- Pitcher
- Born: February 13, 1925 Boston, Massachusetts, U.S.
- Died: July 24, 2011 (aged 86) Scituate, Massachusetts, U.S.
- Batted: RightThrew: Right

MLB debut
- July 11, 1948, for the Boston Red Sox

Last MLB appearance
- July 21, 1948, for the Boston Red Sox

MLB statistics
- Win–loss record: 0–0
- Earned run average: 6.00
- Strikeouts: 1
- Stats at Baseball Reference

Teams
- Boston Red Sox (1948);

= Mike Palm (baseball) =

American baseball player (1925–2011)

Mike Palm (February 13, 1925 – July 24, 2011) was an American professional baseball player. He was a relief pitcher in Major League Baseball who played briefly for the Boston Red Sox during the season. Listed at 6' 3", 190 lb., he batted and threw right-handed.

Born in Boston, Massachusetts, Palm is one of relatively few Red Sox players to have been born in the city of Boston. He was christened Richard Paul, but later legally changed his name to Mike.

Following his discharge after serving in World War II, Palm pitched in the minor leagues from 1946 to 1948 before joining the Red Sox late in 1948. In three relief appearances, he posted a 6.00 earned run average with one strikeout and five walks in 3.0 innings of work. He did not have a decision or saves.

Palm later played three years in the minors, retiring in 1951. In a seven-season career, he had a 54–43 record and a 3.75 ERA in 152 pitching appearances.

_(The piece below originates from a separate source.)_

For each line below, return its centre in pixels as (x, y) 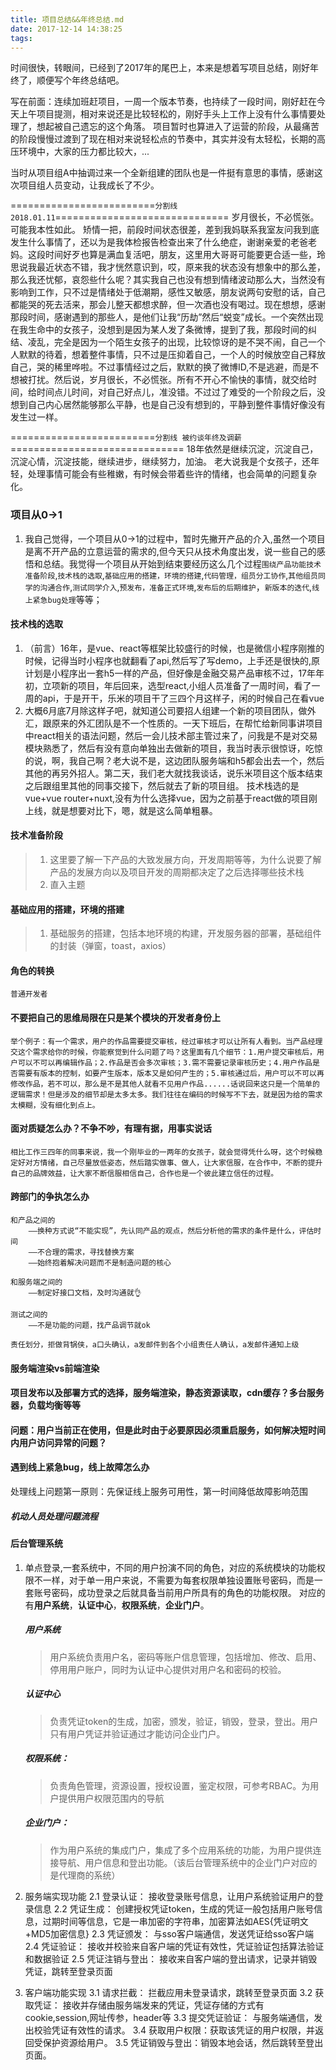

After leaving baseball, Palm started a career in the printing business working for several different firms until he started his own corporation, Palm Associates, where he worked until his retirement in the 1990s. In 2011, he was inducted into the Belmont High School Hall of Fame for his outstanding pitching record and performance while playing baseball, averaging 18 strikeouts per game. He also was the recipient of many awards his senior year including the Boston Post All Scholastic Award in 1943, one of the highest honors given in high school baseball at the time.

Palm was a long-time resident of Scituate, Massachusetts, where he died at the age of 86.